II. Identifikasi Keputusan

1) Semakin tinggi signifikansi moral dari nilai-nilai atau standar yang


dipertaruhkan dalam konflik, semakin dibenarkan untuk mendesak agar sesuai
dengan pandangannya, terutama ketika tampaknya isu-isu tersebut kurang
penting bagi pihak lain yang berkonflik.

2) Semakin sedikit signifikansi moral, semakin seseorang dibenarkan dalam


mengakomodasi atau berkompromi, terutama ketika isu tersebut tampaknya
sangat signifikan bagi pihak lain yang berkonflik.

3) Sedapat mungkin posisi pihak lain, terutama bila mewakili nilai-nilai


fundamental budaya, harus diperlakukan dengan hormat sepenuhnya. Ini
membutuhkan pendengaran yang cermat, empati, dan upaya untuk memahami
prioritas nilai pihak lain dalam konflik.

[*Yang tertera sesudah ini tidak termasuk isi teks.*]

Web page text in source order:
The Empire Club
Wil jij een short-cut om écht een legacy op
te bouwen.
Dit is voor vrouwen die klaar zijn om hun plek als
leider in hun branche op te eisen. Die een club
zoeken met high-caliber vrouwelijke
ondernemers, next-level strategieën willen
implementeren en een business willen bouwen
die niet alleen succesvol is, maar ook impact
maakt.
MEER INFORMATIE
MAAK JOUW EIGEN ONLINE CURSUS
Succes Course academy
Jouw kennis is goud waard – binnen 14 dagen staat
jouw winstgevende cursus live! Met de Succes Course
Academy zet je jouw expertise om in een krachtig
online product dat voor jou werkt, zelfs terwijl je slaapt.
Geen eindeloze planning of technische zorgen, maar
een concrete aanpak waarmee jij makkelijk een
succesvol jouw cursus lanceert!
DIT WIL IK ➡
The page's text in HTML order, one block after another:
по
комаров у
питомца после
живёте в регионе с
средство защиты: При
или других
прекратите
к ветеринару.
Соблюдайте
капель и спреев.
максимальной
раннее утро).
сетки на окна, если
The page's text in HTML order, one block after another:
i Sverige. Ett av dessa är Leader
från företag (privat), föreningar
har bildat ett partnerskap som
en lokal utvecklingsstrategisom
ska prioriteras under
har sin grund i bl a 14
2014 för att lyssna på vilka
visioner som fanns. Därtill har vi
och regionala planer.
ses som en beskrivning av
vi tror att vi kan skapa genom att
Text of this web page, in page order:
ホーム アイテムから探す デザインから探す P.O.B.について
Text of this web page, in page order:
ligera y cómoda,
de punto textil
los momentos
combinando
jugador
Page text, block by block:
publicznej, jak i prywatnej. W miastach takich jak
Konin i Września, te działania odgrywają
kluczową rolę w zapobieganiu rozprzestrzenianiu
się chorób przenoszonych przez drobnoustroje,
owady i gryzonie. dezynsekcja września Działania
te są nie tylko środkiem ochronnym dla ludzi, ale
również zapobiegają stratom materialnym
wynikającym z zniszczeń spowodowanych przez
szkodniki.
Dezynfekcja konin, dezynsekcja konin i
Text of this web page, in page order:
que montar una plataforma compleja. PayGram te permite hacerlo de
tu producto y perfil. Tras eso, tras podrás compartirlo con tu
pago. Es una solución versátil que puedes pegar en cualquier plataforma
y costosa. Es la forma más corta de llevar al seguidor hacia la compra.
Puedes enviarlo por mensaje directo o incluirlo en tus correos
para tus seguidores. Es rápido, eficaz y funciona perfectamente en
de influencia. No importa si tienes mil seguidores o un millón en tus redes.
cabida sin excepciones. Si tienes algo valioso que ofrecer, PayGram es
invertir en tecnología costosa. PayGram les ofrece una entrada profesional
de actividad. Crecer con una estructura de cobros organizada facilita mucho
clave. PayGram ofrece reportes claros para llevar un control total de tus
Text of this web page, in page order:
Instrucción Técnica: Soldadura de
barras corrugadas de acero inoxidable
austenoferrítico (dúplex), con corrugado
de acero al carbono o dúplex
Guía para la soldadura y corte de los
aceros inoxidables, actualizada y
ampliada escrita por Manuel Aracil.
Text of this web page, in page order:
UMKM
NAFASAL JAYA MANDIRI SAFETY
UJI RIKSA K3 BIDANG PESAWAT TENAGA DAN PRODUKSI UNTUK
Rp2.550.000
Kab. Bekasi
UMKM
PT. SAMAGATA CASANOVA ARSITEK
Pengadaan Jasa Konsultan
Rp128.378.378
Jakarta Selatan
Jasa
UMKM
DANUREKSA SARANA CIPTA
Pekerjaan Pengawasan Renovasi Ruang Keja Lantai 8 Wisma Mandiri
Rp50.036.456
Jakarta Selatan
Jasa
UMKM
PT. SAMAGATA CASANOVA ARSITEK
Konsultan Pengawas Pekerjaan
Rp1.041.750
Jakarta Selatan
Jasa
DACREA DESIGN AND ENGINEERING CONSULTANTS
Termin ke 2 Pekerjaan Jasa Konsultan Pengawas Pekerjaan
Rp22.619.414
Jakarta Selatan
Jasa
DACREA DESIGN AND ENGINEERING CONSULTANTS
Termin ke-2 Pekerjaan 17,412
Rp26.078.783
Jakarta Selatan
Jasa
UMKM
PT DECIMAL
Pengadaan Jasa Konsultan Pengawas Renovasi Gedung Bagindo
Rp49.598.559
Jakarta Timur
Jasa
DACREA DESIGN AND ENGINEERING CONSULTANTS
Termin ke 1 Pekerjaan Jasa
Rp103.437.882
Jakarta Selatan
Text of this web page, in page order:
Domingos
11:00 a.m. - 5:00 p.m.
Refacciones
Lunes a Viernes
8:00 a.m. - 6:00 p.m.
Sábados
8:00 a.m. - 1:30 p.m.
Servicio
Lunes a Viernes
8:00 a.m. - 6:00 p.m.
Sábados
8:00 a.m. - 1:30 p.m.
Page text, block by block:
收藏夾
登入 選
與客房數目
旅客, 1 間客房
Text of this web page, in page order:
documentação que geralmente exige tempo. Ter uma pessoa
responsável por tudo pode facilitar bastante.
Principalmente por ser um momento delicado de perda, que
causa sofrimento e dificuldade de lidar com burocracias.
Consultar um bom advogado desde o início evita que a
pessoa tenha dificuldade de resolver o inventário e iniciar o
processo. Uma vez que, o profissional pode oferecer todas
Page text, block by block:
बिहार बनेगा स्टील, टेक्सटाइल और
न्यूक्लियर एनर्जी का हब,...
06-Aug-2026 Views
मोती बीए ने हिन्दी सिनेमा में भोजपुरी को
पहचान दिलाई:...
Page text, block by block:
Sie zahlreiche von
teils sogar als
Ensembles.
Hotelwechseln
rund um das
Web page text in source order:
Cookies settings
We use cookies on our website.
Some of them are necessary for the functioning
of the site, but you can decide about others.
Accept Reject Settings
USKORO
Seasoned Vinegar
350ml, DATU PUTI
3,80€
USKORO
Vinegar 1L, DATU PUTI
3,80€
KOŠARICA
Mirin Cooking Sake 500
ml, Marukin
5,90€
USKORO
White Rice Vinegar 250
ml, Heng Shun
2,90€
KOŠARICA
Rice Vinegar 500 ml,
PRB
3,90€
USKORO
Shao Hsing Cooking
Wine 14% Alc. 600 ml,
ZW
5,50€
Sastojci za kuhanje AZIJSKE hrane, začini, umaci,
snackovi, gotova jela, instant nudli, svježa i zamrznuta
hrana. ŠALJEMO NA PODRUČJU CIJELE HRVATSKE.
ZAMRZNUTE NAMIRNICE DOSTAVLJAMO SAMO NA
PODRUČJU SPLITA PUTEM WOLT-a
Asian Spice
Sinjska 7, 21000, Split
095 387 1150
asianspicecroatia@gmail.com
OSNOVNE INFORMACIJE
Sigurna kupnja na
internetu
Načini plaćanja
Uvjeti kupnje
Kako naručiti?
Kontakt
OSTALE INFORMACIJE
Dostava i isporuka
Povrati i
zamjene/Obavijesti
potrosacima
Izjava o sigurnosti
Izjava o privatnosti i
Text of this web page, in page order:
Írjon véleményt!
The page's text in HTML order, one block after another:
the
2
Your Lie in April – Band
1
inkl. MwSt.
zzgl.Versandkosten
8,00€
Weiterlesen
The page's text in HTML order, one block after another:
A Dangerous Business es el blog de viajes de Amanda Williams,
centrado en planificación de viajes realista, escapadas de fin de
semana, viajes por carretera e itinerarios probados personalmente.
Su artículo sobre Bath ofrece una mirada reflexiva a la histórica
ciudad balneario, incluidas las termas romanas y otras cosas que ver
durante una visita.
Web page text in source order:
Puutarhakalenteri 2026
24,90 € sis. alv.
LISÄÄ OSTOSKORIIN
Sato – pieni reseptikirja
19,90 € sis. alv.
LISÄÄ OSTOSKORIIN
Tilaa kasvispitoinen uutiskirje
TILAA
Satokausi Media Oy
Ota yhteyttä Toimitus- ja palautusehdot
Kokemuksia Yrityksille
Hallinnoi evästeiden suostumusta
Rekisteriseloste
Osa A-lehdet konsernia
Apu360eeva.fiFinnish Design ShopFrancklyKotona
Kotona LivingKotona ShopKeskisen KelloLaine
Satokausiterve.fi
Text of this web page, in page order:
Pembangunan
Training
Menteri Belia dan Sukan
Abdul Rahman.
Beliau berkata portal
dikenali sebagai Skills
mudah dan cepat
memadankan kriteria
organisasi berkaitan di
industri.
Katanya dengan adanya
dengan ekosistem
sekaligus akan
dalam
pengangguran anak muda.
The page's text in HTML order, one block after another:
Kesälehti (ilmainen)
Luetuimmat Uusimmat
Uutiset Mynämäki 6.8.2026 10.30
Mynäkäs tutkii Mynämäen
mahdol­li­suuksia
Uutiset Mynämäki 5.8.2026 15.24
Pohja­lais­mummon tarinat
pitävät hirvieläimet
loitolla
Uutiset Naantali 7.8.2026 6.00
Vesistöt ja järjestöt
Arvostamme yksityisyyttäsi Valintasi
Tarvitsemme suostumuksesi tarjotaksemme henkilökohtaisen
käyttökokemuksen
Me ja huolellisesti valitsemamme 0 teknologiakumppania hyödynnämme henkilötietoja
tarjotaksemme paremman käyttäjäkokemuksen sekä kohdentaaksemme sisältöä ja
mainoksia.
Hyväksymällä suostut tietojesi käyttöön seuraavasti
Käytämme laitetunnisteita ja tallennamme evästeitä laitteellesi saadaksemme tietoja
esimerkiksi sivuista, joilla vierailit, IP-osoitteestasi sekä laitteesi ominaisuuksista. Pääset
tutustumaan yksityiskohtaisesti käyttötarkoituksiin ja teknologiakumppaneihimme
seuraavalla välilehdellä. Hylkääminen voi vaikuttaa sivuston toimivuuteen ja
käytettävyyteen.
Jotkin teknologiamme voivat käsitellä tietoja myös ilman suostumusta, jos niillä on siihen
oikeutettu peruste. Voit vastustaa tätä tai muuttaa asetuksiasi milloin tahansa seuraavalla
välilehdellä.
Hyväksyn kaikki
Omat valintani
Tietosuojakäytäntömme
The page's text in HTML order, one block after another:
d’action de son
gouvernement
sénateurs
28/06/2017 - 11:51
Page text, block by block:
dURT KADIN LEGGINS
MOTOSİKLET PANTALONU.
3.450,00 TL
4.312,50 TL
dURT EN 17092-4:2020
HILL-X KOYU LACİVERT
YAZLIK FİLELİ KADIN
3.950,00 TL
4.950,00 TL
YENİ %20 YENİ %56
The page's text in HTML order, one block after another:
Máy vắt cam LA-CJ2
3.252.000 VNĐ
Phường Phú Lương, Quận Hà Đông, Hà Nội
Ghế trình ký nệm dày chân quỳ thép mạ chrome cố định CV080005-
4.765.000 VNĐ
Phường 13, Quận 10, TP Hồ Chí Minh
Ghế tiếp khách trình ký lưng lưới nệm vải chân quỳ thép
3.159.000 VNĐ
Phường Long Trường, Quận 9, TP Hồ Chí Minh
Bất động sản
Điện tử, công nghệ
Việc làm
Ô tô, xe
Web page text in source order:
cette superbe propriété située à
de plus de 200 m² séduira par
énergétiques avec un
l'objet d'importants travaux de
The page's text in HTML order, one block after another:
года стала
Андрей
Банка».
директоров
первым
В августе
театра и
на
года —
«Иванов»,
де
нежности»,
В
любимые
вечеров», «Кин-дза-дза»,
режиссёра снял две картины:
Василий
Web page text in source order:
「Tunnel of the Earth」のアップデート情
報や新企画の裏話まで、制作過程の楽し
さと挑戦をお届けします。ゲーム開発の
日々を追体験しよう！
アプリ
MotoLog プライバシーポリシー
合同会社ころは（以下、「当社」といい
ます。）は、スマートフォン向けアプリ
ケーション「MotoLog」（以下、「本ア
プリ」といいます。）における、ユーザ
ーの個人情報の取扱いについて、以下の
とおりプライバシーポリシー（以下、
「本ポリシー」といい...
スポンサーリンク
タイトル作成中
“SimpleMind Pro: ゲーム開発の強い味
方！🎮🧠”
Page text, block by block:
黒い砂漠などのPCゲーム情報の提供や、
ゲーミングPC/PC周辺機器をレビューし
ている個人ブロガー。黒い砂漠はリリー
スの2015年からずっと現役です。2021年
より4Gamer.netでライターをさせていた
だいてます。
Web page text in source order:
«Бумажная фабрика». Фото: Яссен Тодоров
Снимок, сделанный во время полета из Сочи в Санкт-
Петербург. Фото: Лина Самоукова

4) Sedapat mungkin kebebasan dan otonomi mereka yang berbeda harus


dihormati.

III. Analisis Masalah

Ada beberapa keterbatasan penelitian yang melarang kesimpulan tegas.


Pertama, kurangnya penugasan acak siswa untuk berbagai keahlian Kondisi mental
yang tidak seimbang mengakibatkan keterwakilan siswa dalam berbagai sel perlakuan
tidak seimbang. Misalnya, sel pelatihan memiliki proporsi mahasiswa pascasarjana
yang lebih besar. Oleh karena itu masuk akal bahwa pendidikan atau pengalaman
sebelumnya, daripada pelatihan itu sendiri, menyebabkan peningkatan kinerja dalam
sel-sel ini. Demikian juga, temuan bahwa perempuan tampil lebih baik daripada laki-
laki pada skenario etika mungkin karena representasi yang tidak proporsional di
seluruh kondisi pengobatan. Penelitian masa depan harus menggunakan penugasan
acak dari subjek individu dan kontrol lebih hati-hati untuk pengalaman sebelumnya,
pendidikan, dan jenis kelamin.

Ada juga masalah bahwa "ahli" yang mencetak kuesioner adalah penulis
pohon keputusan dan mungkin cenderung memilih tanggapan yang serupa dengan
yang disarankan oleh pohon. Untuk menghilangkan sumber bias potensial ini, akan
bermanfaat memiliki seorang ahli, akrab dengan literatur, tetapi tidak akrab dengan
pohon keputusan, mengembangkan dan menerapkan profil penilaian dan
membandingkannya dengan yang digunakan dalam penelitian ini.Ada juga potensi
kekhawatiran mengenai ukuran dependen kompleksitas, fleksibilitas, dan
kesesuaian.Meskipun ukuran ini memiliki beberapa validitas wajah, mereka adalah
ukuran baru dan oleh karena itu validitas dan reliabilitasnya terbuka untuk
dipertanyakan.Selain itu, analisis korelasi menunjukkan tingkat interkorelasi yang
tinggi di antara variabel-variabel ini.Penelitian masa depan diperlukan untuk
menyempurnakan ukuran-ukuran ini Penelitian lebih lanjut menilai efektivitas model
pohon keputusan untuk manajer berpengalaman, serta efek longitudinal pelatihan juga
akan berharga.

IV. Pemecahan Masalah/ Solusi

Alternatif untuk menanggapi konflik etika lintas budaya membentuk rangkaian


dari adaptasi penuh terhadap standar etika negara tuan rumah hingga desakan penuh
pada penerapan standar negara asal. Di bawah ini adalah beberapa strategi yang dapat
digunakan ketika menghadapi konflik etika.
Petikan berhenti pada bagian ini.